Ponieważ wszystkie próbki są wewnętrznie różne, zaleca się sprawdzanie postępu decelularyzacji mniej więcej co 15 minut, aby upewnić się, że próbki nie są uszkodzone. Parametry MTM, SAF i UTS są najpierw badane w celu zbadania unikalnych właściwości rusztowań decelularnych zarówno gatunków P.aquatica, jak i F.hispida. W rzeczywistości wszystkie trzy parametry wykazują podobne właściwości mechaniczne zarówno przy użyciu metod decelularizacji na bazie detergentów, jak i bez detergentów.
Jednak właściwości mechaniczne UTS F.hispida wykazują znacznie wyższą średnią wartość przy użyciu SDS zamiast wybielacza do decelularyzacji. Zawartość genomowego DNA badanych oczyszczonych gatunków roślin jest również znacznie zmniejszona po decelularizacji w porównaniu z próbkami bez decelularyzacji. Następnie mierzy się również aktywność metaboliczną ludzkich tyroblastów skórnych w obecności bezkomórkowych rusztowań P.aquatica lub Garcinia.
Co ciekawe, rusztowania na bazie detergentów wywoływały zmniejszony wpływ na komórkową aktywność metaboliczną, ale mycie buforem trishydrochlorkowym, a następnie pożywką bez surowicy po usunięciu SDS zmniejsza wpływ na komórkową aktywność metaboliczną w porównaniu z myciem samą wodą dejonizowaną. Wreszcie pokazano wzrost mezenchymalnych komórek macierzystych barwionych kalcynacją na powierzchni struktury liścia F.hispida. Po opanowaniu techniki te można wykonać w ciągu około siedmiu dni do zaledwie 15 minut, jeśli są wykonywane prawidłowo.
Podczas wykonywania tych procedur należy pamiętać o monitorowaniu próbek podczas ich decelularyzacji, ponieważ próbki mogą się różnić w zależności od partii, co może skutkować różnymi czasami oczyszczania. Po tej procedurze można zastosować inne metody, takie jak dekwantyfikacja lub badania mechaniczne, aby odpowiedzieć na dodatkowe pytania, takie jak to, w jakim stopniu próbki są oczyszczane i do jakich innych tkanek próbki są mechanicznie podobne. Po opracowaniu technika ta pomogła utorować drogę naukowcom zajmującym się inżynierią tkankową do produkcji perfuzyjnych rusztowań.
Po obejrzeniu tego filmu powinieneś dobrze zrozumieć, jak decelularyzować tkanki roślinne do wykorzystania jako rusztowania. Nie zapominaj, że praca z detergentami i oparami wybielaczy może być niebezpieczna, a podczas wykonywania tych procedur należy zawsze podejmować środki ostrożności, takie jak stosowanie odpowiedniego sprzętu ochronnego i używanie dygestorio.

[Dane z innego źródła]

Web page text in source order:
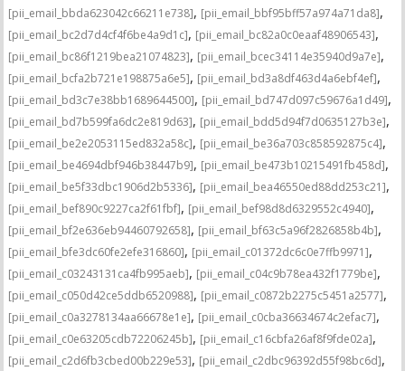
[pii_email_bbda623042c66211e738], [pii_email_bbf95bff57a974a71da8],
[pii_email_bc2d7d4cf4f6be4a9d1c], [pii_email_bc82a0c0eaaf48906543],
[pii_email_bc86f1219bea21074823], [pii_email_bcec34114e35940d9a7e],
[pii_email_bcfa2b721e198875a6e5], [pii_email_bd3a8df463d4a6ebf4ef],
[pii_email_bd3c7e38bb1689644500], [pii_email_bd747d097c59676a1d49],
[pii_email_bd7b599fa6dc2e819d63], [pii_email_bdd5d94f7d0635127b3e],
[pii_email_be2e2053115ed832a58c], [pii_email_be36a703c858592875c4],
[pii_email_be4694dbf946b38447b9], [pii_email_be473b10215491fb458d],
[pii_email_be5f33dbc1906d2b5336], [pii_email_bea46550ed88dd253c21],
[pii_email_bef890c9227ca2f61fbf], [pii_email_bef98d8d6329552c4940],
[pii_email_bf2e636eb94460792658], [pii_email_bf63c5a96f2826858b4b],
[pii_email_bfe3dc60fe2efe316860], [pii_email_c01372dc6c0e7ffb9971],
[pii_email_c03243131ca4fb995aeb], [pii_email_c04c9b78ea432f1779be],
[pii_email_c050d42ce5ddb6520988], [pii_email_c0872b2275c5451a2577],
[pii_email_c0a3278134aa66678e1e], [pii_email_c0cba36634674c2efac7],
[pii_email_c0e63205cdb72206245b], [pii_email_c16cbfa26af8f9fde02a],
[pii_email_c2d6fb3cbed00b229e53], [pii_email_c2dbc96392d55f98bc6d],

View the full transcript and gain access to thousands of scientific videos
Ten artykuł przedstawia i porównuje dwa protokoły decelularyzacji tkanek roślinnych: podejście oparte na detergentach i podejście bez detergentów. Obie metody zachowują macierz pozakomórkową, która może służyć jako szkielet dla zastosowań w inżynierii tkankowej.

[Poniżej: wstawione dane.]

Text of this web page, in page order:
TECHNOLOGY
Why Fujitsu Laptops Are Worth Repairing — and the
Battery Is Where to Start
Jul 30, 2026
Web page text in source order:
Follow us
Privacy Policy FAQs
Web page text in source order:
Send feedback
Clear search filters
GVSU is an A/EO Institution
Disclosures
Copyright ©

Plant-derived scaffolds address critical biomaterials challenges in tissue engineering by offering scalable, biocompatible alternatives to autologous, synthetic, and animal-derived grafts. The described decellularization methods enable reproducible production of scaffolds with preserved extracellular matrix architecture, supporting fluid transfer and mechanical functionality essential for regenerative medicine applications. This positions plant-based systems as a strategic option for de-risking early-stage scaffold development in preclinical pipelines.
These decellularization methods integrate into the discovery continuum by providing preparatory scaffolds for cell-based assays, supporting progression from biomaterial screening to preclinical validation in tissue engineering workflows.